Work required:
When you reach the line that contains "Pascal Faust" in the data below, copy it and every line after it exactly, adding nothing.

================

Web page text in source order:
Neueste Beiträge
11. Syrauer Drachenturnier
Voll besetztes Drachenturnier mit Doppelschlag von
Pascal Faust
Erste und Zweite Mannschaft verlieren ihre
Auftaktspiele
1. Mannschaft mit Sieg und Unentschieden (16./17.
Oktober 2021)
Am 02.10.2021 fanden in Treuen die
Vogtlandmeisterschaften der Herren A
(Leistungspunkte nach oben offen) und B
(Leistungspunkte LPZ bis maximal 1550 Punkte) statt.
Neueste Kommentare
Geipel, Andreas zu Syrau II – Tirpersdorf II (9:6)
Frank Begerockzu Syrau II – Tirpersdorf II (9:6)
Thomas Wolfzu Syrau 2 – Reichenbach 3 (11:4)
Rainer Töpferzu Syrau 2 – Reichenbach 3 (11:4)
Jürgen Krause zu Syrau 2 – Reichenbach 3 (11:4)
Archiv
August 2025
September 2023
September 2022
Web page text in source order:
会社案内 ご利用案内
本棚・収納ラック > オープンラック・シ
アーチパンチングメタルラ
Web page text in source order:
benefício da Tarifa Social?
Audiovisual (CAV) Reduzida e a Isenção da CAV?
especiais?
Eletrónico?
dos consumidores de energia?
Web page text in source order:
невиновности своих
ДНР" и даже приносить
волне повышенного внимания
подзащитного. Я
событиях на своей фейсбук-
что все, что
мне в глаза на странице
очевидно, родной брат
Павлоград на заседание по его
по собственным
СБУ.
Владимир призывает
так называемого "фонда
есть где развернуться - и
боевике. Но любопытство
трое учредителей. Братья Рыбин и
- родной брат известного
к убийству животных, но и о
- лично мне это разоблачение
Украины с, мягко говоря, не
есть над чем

================

Written reply:
Pascal Faust
Erste und Zweite Mannschaft verlieren ihre
Auftaktspiele
1. Mannschaft mit Sieg und Unentschieden (16./17.
Oktober 2021)
Am 02.10.2021 fanden in Treuen die
Vogtlandmeisterschaften der Herren A
(Leistungspunkte nach oben offen) und B
(Leistungspunkte LPZ bis maximal 1550 Punkte) statt.
Neueste Kommentare
Geipel, Andreas zu Syrau II – Tirpersdorf II (9:6)
Frank Begerockzu Syrau II – Tirpersdorf II (9:6)
Thomas Wolfzu Syrau 2 – Reichenbach 3 (11:4)
Rainer Töpferzu Syrau 2 – Reichenbach 3 (11:4)
Jürgen Krause zu Syrau 2 – Reichenbach 3 (11:4)
Archiv
August 2025
September 2023
September 2022
Web page text in source order:
会社案内 ご利用案内
本棚・収納ラック > オープンラック・シ
アーチパンチングメタルラ
Web page text in source order:
benefício da Tarifa Social?
Audiovisual (CAV) Reduzida e a Isenção da CAV?
especiais?
Eletrónico?
dos consumidores de energia?
Web page text in source order:
невиновности своих
ДНР" и даже приносить
волне повышенного внимания
подзащитного. Я
событиях на своей фейсбук-
что все, что
мне в глаза на странице
очевидно, родной брат
Павлоград на заседание по его
по собственным
СБУ.
Владимир призывает
так называемого "фонда
есть где развернуться - и
боевике. Но любопытство
трое учредителей. Братья Рыбин и
- родной брат известного
к убийству животных, но и о
- лично мне это разоблачение
Украины с, мягко говоря, не
есть над чем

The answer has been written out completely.